Où est Charlie ? Le monde des urgences

J’ai déjà partagé ma vision hautement philosophique des gardes aux Urgences chirurgicales. Mais au fil du temps, d’autres anecdotes me reviennent. Notamment, l’impressionnante logistique des lieux…

Dimanche matin, 8h30, Centre Hospitalier Régional. L’externe arrive aux urgences chirurgicales. C’est sa première garde. Il ne va rien savoir faire. Il se présente. Soupirs, haussements de sourcils. On ne va pas l’accueillir avec des banderoles. Ni retenir son nom d’ailleurs, puisqu’on peut l’appeler de façon plus générique « l’externe » — les amateurs de Scrubs se souviendront de Perry Cox appelant John Dorian « bizuth » ou Joséphine à longueur de journée…

Par chance, Lex Terne, un des étudiants du service et collègue de notre héros Lexter Ne, lui explique les bases : les dossiers en attente sont ici, les box sont là, les bons de transport sont sur cette bannette, les ordonnances de sortie sont à cet endroit, et les patients sont perdus. Plus précisément, ils sont soit dans le box qui leur a été attribué, soit dans un autre, soit dans le couloir, soit allongés, soit assis, soit debout, soit aux toilettes, soit repartis à cause de l’attente, soit en train d’homologuer leur record au jeu cache-cache. La seule certitude qu’on peut avoir à leur sujet c’est qu’ils ont un numéro de carte vitale, vu que c’est la première chose qu’on demande, juste avant leur identité et le motif de recours aux urgences.
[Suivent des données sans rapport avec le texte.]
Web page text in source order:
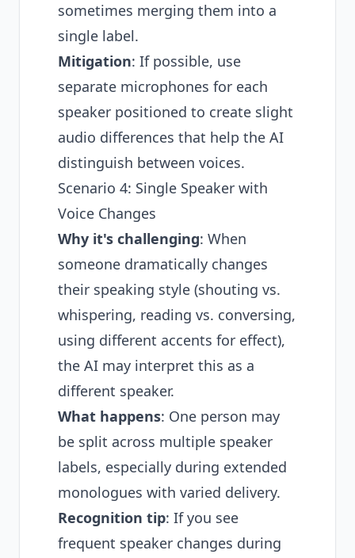
sometimes merging them into a
single label.
Mitigation: If possible, use
separate microphones for each
speaker positioned to create slight
audio differences that help the AI
distinguish between voices.
Scenario 4: Single Speaker with
Voice Changes
Why it's challenging: When
someone dramatically changes
their speaking style (shouting vs.
whispering, reading vs. conversing,
using different accents for effect),
the AI may interpret this as a
different speaker.
What happens: One person may
be split across multiple speaker
labels, especially during extended
monologues with varied delivery.
Recognition tip: If you see
frequent speaker changes during
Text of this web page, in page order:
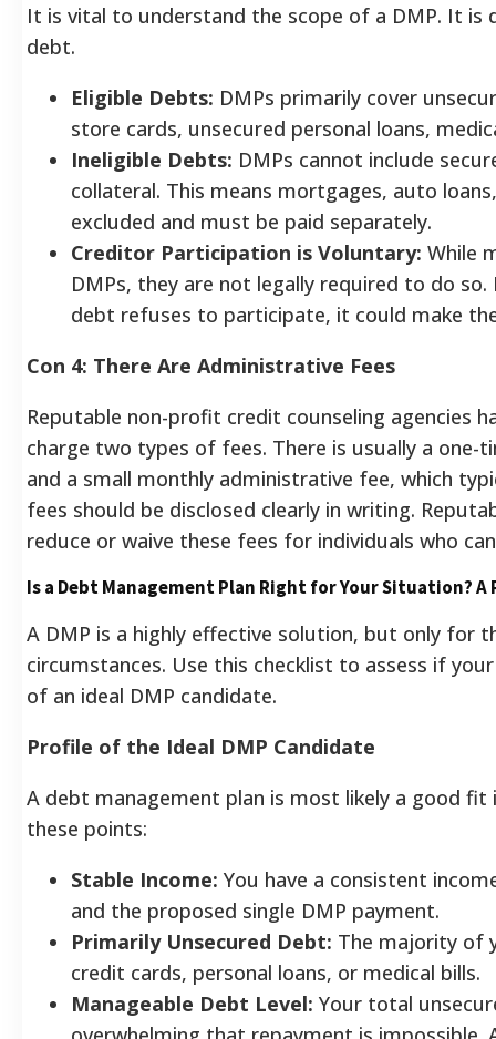
It is vital to understand the scope of a DMP. It is
debt.
Eligible Debts: DMPs primarily cover
store cards, unsecured personal loans,
Ineligible Debts: DMPs cannot include
collateral. This means mortgages, auto
excluded and must be paid separately.
Creditor Participation is Voluntary: While
DMPs, they are not legally required to do
debt refuses to participate, it could make
Con 4: There Are Administrative Fees
Reputable non-profit credit counseling agencies
charge two types of fees. There is usually a
and a small monthly administrative fee, which
fees should be disclosed clearly in writing.
reduce or waive these fees for individuals who
Is a Debt Management Plan Right for Your Situation?
A DMP is a highly effective solution, but only for
circumstances. Use this checklist to assess if
of an ideal DMP candidate.
Profile of the Ideal DMP Candidate
A debt management plan is most likely a good
these points:
Stable Income: You have a consistent
and the proposed single DMP payment.
Primarily Unsecured Debt: The majority of
credit cards, personal loans, or medical bills.
Manageable Debt Level: Your total
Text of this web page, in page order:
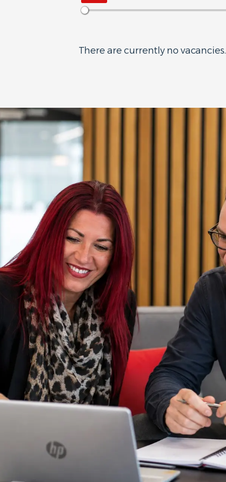
There are currently no vacancies.

Discussing the Divine Comedy with Dante

Indice : votre patient est brun, et son numéro de Sécu commence par 1

Les « box » sont des pièces d’environ trois mètres sur trois, soit à peu près la surface d’une chambre de résidence universitaire (avec moins de frigo et plus de bocaux à urine). Leur seul défaut – outre le fait de donner une image hippique à l’écur… au service – est d’avoir une porte de largeur insuffisante pour laisser entrer les nouveaux brancards fraîchement commandés et obligeant ainsi à revenir sur les modèles plus anciens, qui ont par ailleurs énormément aidé la paléontologie lors de la détermination de la date d’apparition de la roue…

Une fois le patient retrouvé, sur son très vieux brancard donc (puisque les nouveaux doivent rester dans le couloir), Lexter Ne doit lui trouver un box vide. Pour ça, il a plusieurs solutions :

  • sortir d’un des quelques box un brancard sans patient : le précédent venait pour une douleur au pouce, mais il a été mis sur un brancard à l’entrée, parce que c’est quand même vachement rigolo les couloirs encombrés,
  • sortir dans le couloir un brancard avec un patient, qui a déclaré avoir « déjà été vu par quelqu’un » – peu importe qu’il parle de l’infirmier, de l’externe, de l’interne, du médecin, de l’aide-soignant, du technicien venu changer une ampoule, car les box disponibles sont trop chers pour s’intéresser à ce genre de détail médicalement peu pertinent,
  • sortir un patient en chaise ou debout, qui finira par s’asseoir sur un des brancards vides précédemment stockés par L. Externe ou Lex Terne,
  • avoir de la chance : peut-être qu’un patient vient de rentrer, d’être transféré, ou simplement de partir pour trois minutes en radiologie (mais comme dit le dicton nordiste : « qui qu’on déplace perd sa place »)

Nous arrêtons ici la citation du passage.